Question

How many different words can be formed from the letters of the word INTERMEDIATE? In how many of them, two vowels never come together?

Answer 1

Hint: Make use of permutations to arrange the letters (12 in this case). Use the multiplication of factorials to incorporate the repetition of letters. Use the property of permutation, n places can be filled by r distinct items in ${}^{n}{{\operatorname{P}}_{r}}$ ways, that is, 7 places can be filled by 6 distinct items in ${}^{7}{{\operatorname{P}}_{6}}$ ways. To find the permutations in which the vowels never come together, we fix the six vowels with gaps between them which are to be filled by the six consonants

Complete step-by-step solution:
If the 12 letters of the given word were distinct, we could have easily found out the answer using multiplication theory.

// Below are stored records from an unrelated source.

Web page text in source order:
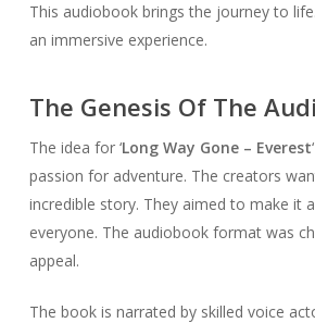
This audiobook brings the journey to
an immersive experience.
The Genesis Of The
The idea for ‘Long Way Gone – Everest
passion for adventure. The creators
incredible story. They aimed to make it
everyone. The audiobook format was
appeal.
The book is narrated by skilled voice
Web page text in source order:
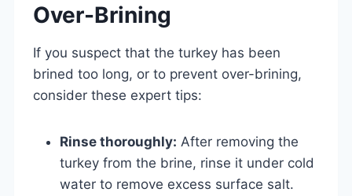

The answer would have been 12!. Since there are multiple occurrences of different letters (indistinct) we use a different equation. We find the product of factorials of the number of occurrences of the different letters in the word and then divide the total number of possibilities (12! in this particular case ) by this product.
Let us first consider part one of the question. Here, we are asked to find the different words (with or without meaning and having 12 letters) that can be formed from the letters of the word INTERMEDIATE.
Total number of words that can be formed = (number of letters)! = 12!
Now if we look at the different letters of the word INTERMEDIATE, we can find that it has only 8 different letters namely I, N, T, E, R, M, D, and A. We can also see that the letter E is used thrice, I and T have used twice each and the rest of the letters are used once each.
By using multiplication theory,
 Product representing repetition = (number of E)! $\times $(number of I)! $\times $(number of T)!
=2!2!3! (The rest of the letters’ occurrences contribute 1! each to the product )
$\therefore $ The number of different words that can be formed from the letters of the word INTERMEDIATE$=\dfrac{12!}{2!2!3!}=12\times 11\times 10\times 9\times 8\times 7\times 6\times 5=19958400$
Hence the total number of words that can be formed using the letters of the word INTERMEDIATE is $=\dfrac{12!}{2!2!3!}=19958400$
Let us now consider part two of the question.
Here we are asked to find the number of words in which the vowels do not come together. We have to find the number of ways the consonants can be arranged and then multiply it with the number of ways the vowels can be arranged. This gives us the total number of ways the letters can be arranged when the vowels do not come together.
Number of ways consonants can be arranged $=\dfrac{6!}{2!1!1!1!1!}=360$
Fixing 6 consonants creates 7 gaps which are to be filled by the 6 vowels (3 E, 2 I, and 1 A)
If all the vowels were different the 7 gaps can be arranged in ${}^{7}{{P}_{6}}$ ways.
But, since E and I occur thrice and twice respectively,
Number of ways vowels can be arranged =$\dfrac{{}^{7}{{P}_{6}}}{2!3!}$ $=\dfrac{7!}{1!2!3!}=\dfrac{5040}{12}=420$
$\therefore $ Total number of ways the letters can be arranged such that two vowels never come together
 = 420 $\times $ 360 = 151200
Hence, the total number of ways in which the letters of the word INTERMEDIATE can be arranged such that no vowels come together = 151200

Note: Always be careful while doing calculations. Never miss out on multiple occurrences of letters.
Alternate method:
Filling of 7 gaps by the 6 vowels can also be seen as an arrangement of a set of 6 into 7 slots, that is 7! ways are possible (Here the use of permutation can be avoided).